## WHAT TO PRODUCE
Return the data below unchanged, without images.

## LISTED ENTRIES
——————————

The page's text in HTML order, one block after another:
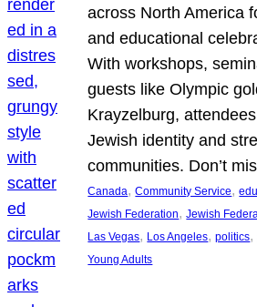
across North America
and educational
With workshops,
guests like Olympic
Krayzelburg,
Jewish identity and
communities. Don’t
Canada, Community Service,
Jewish Federation, Jewish
Las Vegas, Los Angeles, politics,
Young Adults
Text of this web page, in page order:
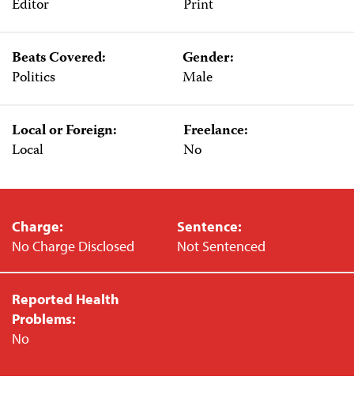
Editor
Print
Beats Covered:
Politics
Gender:
Male
Local or Foreign:
Local
Freelance:
No
Charge:
No Charge Disclosed
Sentence:
Not Sentenced
Reported Health
Problems:
No
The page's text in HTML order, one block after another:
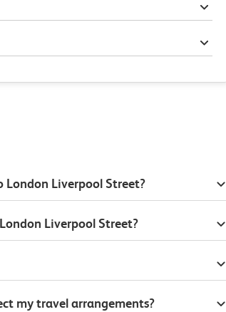
Liverpool Street?
Liverpool Street?
my travel arrangements?
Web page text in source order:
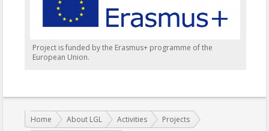
Project is funded by the Erasmus+ programme of the
European Union.
You are here:
Home About LGL Activities
Projects
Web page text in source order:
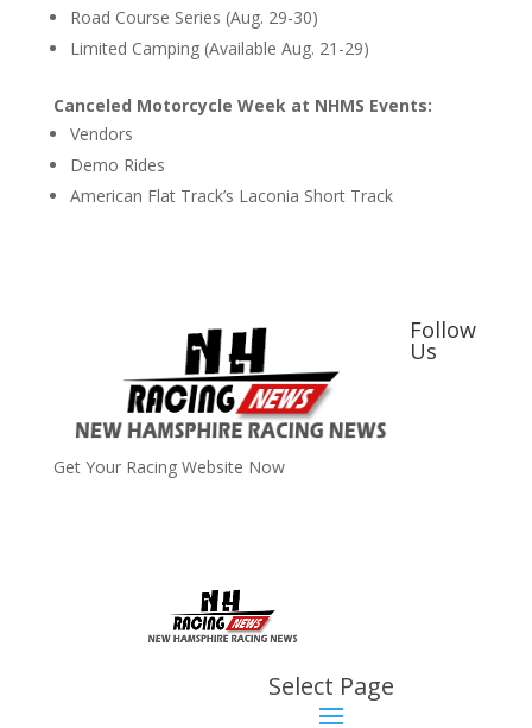
Road Course Series (Aug. 29-30)
Limited Camping (Available Aug. 21-29)
Canceled Motorcycle Week at NHMS Events:
Vendors
Demo Rides
American Flat Track’s Laconia Short Track
Get Your Racing Website Now
Follow
Us
Select Page
Latest News
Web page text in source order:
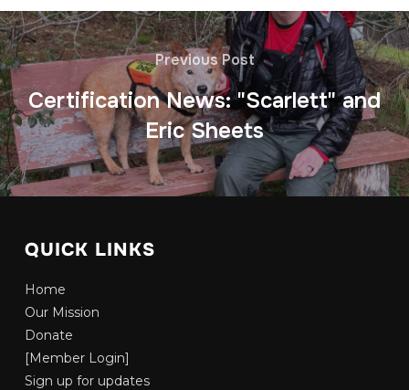
Previous Post
Certification News: "Scarlett" and
Eric Sheets
QUICK LINKS
Home
Our Mission
Donate
[Member Login]
Sign up for updates
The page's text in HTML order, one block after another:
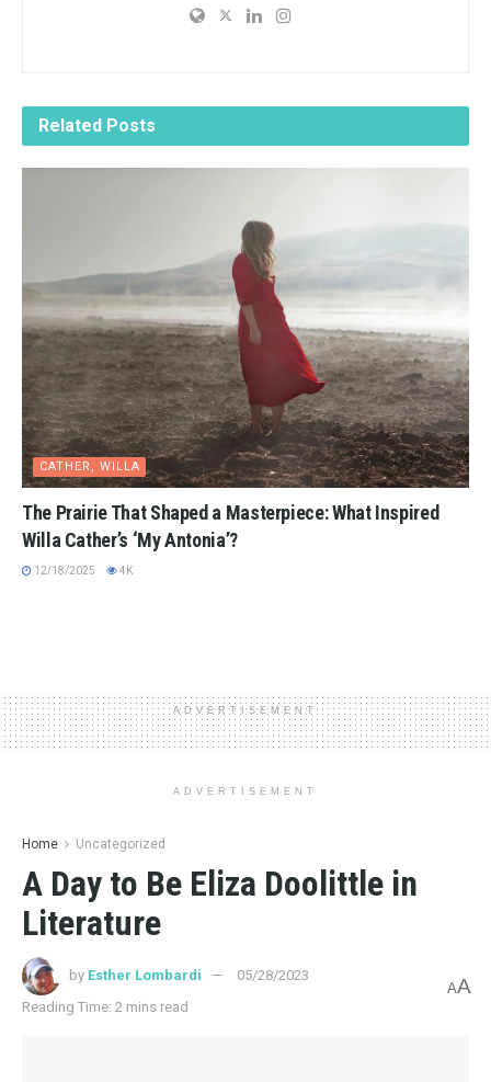
Related Posts
CATHER, WILLA
The Prairie That Shaped a Masterpiece: What Inspired
Willa Cather’s ‘My Antonia’?
12/18/2025 4K
ADVERTISEMENT
ADVERTISEMENT
Home Uncategorized
A Day to Be Eliza Doolittle in
Literature
by Esther Lombardi
05/28/2023
Reading Time: 2 mins read
AA

——————————

## EXERCISE ANSWER
The page's text in HTML order, one block after another:
across North America
and educational
With workshops,
guests like Olympic
Krayzelburg,
Jewish identity and
communities. Don’t
Canada, Community Service,
Jewish Federation, Jewish
Las Vegas, Los Angeles, politics,
Young Adults
Text of this web page, in page order:
Editor
Print
Beats Covered:
Politics
Gender:
Male
Local or Foreign:
Local
Freelance:
No
Charge:
No Charge Disclosed
Sentence:
Not Sentenced
Reported Health
Problems:
No
The page's text in HTML order, one block after another:
Liverpool Street?
Liverpool Street?
my travel arrangements?
Web page text in source order:
Project is funded by the Erasmus+ programme of the
European Union.
You are here:
Home About LGL Activities
Projects
Web page text in source order:
Road Course Series (Aug. 29-30)
Limited Camping (Available Aug. 21-29)
Canceled Motorcycle Week at NHMS Events:
Vendors
Demo Rides
American Flat Track’s Laconia Short Track
Get Your Racing Website Now
Follow
Us
Select Page
Latest News
Web page text in source order:
Previous Post
Certification News: "Scarlett" and
Eric Sheets
QUICK LINKS
Home
Our Mission
Donate
[Member Login]
Sign up for updates
The page's text in HTML order, one block after another:
Related Posts
CATHER, WILLA
The Prairie That Shaped a Masterpiece: What Inspired
Willa Cather’s ‘My Antonia’?
12/18/2025 4K
ADVERTISEMENT
ADVERTISEMENT
Home Uncategorized
A Day to Be Eliza Doolittle in
Literature
by Esther Lombardi
05/28/2023
Reading Time: 2 mins read
AA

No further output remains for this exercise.